How one woman shaped generations
Doña Addy helped bring numerous generations of Tulum residents into the world. Her work reached beyond a single household or a limited period. It extended across decades, linking grandparents, parents, and children through lived experience.
Today, at age 88 and nearing 89, she is the mother of seven children, grandmother to around 30 grandchildren, and great-grandmother to approximately 28 great-grandchildren. Those family numbers reflect one side of her legacy. The other is the wider community network built through the families she accompanied as a midwife.
Her story remains relevant not only to her relatives and the families she assisted, but also to Maya-speaking residents who see their traditions reflected in her life and to younger generations in Tulum who risk losing touch with the people who shaped the town’s earliest years. Her life also reflects how Tulum’s social foundations were sustained by people whose work was local, practical, and often informal, yet deeply consequential.
As Tulum continues to change, stories like hers return attention to the human structure beneath that transformation. They point to the people who sustained everyday life through care, memory, and community service.

A mural connected to a broader portrait project
The mural honoring Doña Addy was created by artist Emma Rubens as part of a broader portrait project documenting the Mayan elders of Tulum through painted portraits and recorded interviews. According to Rubens, the goal of the project is to preserve and share the stories of some of the original families who settled in Tulum and helped shape the town.
The portraits and interviews are expected to eventually be presented in an exhibition at El Museo Regional de la Costa Oriental, also known as the Tulum Museum, alongside a book with the published interviews. In that context, the mural of Doña Addy was conceived as a public extension of the project, bringing part of that memory into the streets.
Rubens explained that the street mural emerged after filmmaker Hector Barrios asked whether she would be painting in public again while he was working on a short documentary on street art in Tulum. She said she saw it as an opportunity to share a fragment of these stories directly with the community through public space.

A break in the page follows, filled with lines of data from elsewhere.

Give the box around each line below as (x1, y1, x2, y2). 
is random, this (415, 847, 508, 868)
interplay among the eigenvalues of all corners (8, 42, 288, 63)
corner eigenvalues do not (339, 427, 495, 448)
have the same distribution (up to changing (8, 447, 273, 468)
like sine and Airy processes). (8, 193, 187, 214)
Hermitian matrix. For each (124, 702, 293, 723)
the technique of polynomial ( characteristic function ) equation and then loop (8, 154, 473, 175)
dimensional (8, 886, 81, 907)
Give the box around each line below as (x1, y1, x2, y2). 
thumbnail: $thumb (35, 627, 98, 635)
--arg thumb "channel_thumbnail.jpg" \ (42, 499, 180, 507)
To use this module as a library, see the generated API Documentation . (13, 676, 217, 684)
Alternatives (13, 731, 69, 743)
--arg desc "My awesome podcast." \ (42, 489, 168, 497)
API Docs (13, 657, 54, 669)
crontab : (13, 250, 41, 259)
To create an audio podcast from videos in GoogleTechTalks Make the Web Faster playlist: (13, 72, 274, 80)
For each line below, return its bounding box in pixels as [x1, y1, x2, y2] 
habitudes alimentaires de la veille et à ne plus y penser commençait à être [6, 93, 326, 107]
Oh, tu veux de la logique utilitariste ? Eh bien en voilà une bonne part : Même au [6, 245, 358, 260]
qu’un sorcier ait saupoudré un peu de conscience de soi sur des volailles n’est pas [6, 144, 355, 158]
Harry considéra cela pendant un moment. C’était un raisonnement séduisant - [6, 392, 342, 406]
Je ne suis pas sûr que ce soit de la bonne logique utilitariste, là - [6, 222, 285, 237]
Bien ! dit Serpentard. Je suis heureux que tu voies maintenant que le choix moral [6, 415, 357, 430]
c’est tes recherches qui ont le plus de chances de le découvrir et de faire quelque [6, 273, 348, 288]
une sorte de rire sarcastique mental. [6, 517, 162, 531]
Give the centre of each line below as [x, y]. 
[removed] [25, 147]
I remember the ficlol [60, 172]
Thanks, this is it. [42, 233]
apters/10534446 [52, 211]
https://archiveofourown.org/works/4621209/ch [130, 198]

To create the portrait, Rubens contacted David Fili Tah Balam, Doña Addy’s great-nephew, who helped introduce her to the family and request permission to paint the mural. Since Doña Addy mainly speaks Maya, that connection was important to the process. David also shared reflections on her importance to the community, while her family helped formulate the biographical information used as the basis for the piece.
What her story means for Tulum now
The mural gives Doña Addy’s legacy a visible public form. It places her story in shared view and helps connect family memory, community history, and contemporary cultural expression in Tulum.
For Tulum, this matters because local memory can easily narrow around development, tourism, and the speed of recent change. Stories such as Doña Addy’s return attention to the people who sustained everyday life before the town became widely known. They also center Maya knowledge and community care in a place where both have long existed, even when they were not always the most visible part of the public conversation.
Her life, as described by her family and those close to her, stands at the intersection of family history and town history. She was born in Yucatán, raised within Maya traditions, became one of the early residents of central Tulum, and dedicated years of service to mothers and newborns through traditional midwifery, sobadas, and natural remedies. Now, through Emma Rubens’ broader portrait project and its mural extension, that legacy has been placed back into the public eye.
Maria Addy Mas Tah now has a public tribute that may help preserve her place in the community’s memory, while also drawing attention to the wider cultural value of traditional midwifery and the stories of Tulum’s elders. How should Tulum continue honoring the people whose lives helped shape the town?